▶ _Task input_
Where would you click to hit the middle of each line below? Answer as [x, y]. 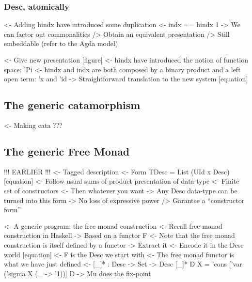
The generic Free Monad [67, 151]
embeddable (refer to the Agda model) [61, 43]
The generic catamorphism [72, 105]
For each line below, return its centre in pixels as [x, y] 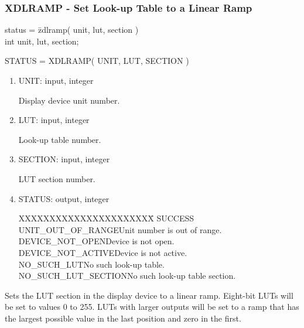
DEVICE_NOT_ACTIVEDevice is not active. [103, 252]
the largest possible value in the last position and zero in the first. [123, 318]
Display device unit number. [69, 100]
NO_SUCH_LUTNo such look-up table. [91, 264]
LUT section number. [57, 178]
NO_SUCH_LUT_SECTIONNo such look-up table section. [127, 276]
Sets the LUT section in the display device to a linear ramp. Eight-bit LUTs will [149, 295]
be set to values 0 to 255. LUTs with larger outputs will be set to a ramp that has [152, 307]
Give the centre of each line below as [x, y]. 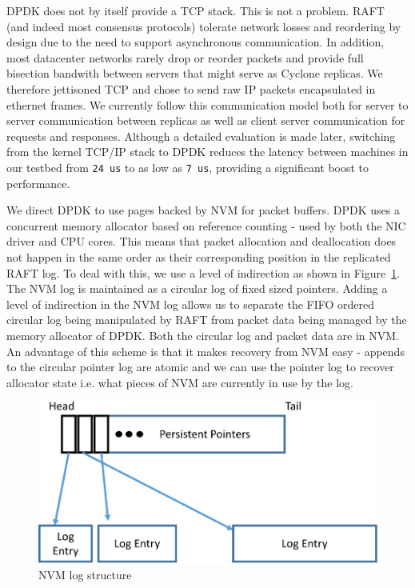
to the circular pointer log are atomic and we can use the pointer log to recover [200, 367]
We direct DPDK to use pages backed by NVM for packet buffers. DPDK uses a [204, 210]
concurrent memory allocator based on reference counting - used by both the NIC [206, 225]
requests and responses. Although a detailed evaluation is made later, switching [201, 136]
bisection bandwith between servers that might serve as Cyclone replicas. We [195, 73]
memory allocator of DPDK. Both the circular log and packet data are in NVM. [203, 335]
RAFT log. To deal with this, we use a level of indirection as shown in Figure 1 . [204, 272]
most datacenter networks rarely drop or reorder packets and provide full [185, 57]
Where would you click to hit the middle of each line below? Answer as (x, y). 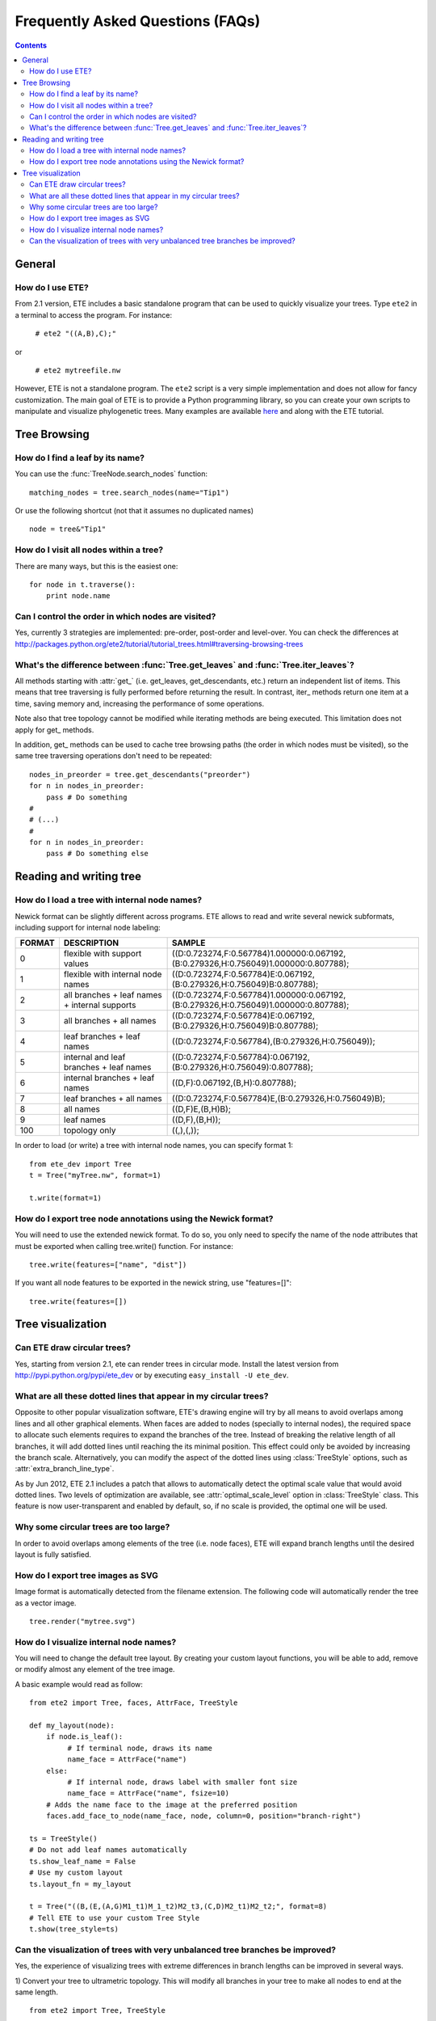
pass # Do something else (97, 854)
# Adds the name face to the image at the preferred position (172, 1804)
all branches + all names (110, 1021)
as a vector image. (46, 1603)
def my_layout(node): (72, 1726)
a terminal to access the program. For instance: (94, 314)
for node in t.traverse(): (83, 584)
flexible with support (103, 954)

▶ _The task_
Every line from the one containing "a terminal to" to the final line of the listing above should be set down exactly, with nothing added.

▶ _Exercise answer_
a terminal to access the program. For instance: (94, 314)
for node in t.traverse(): (83, 584)
flexible with support (103, 954)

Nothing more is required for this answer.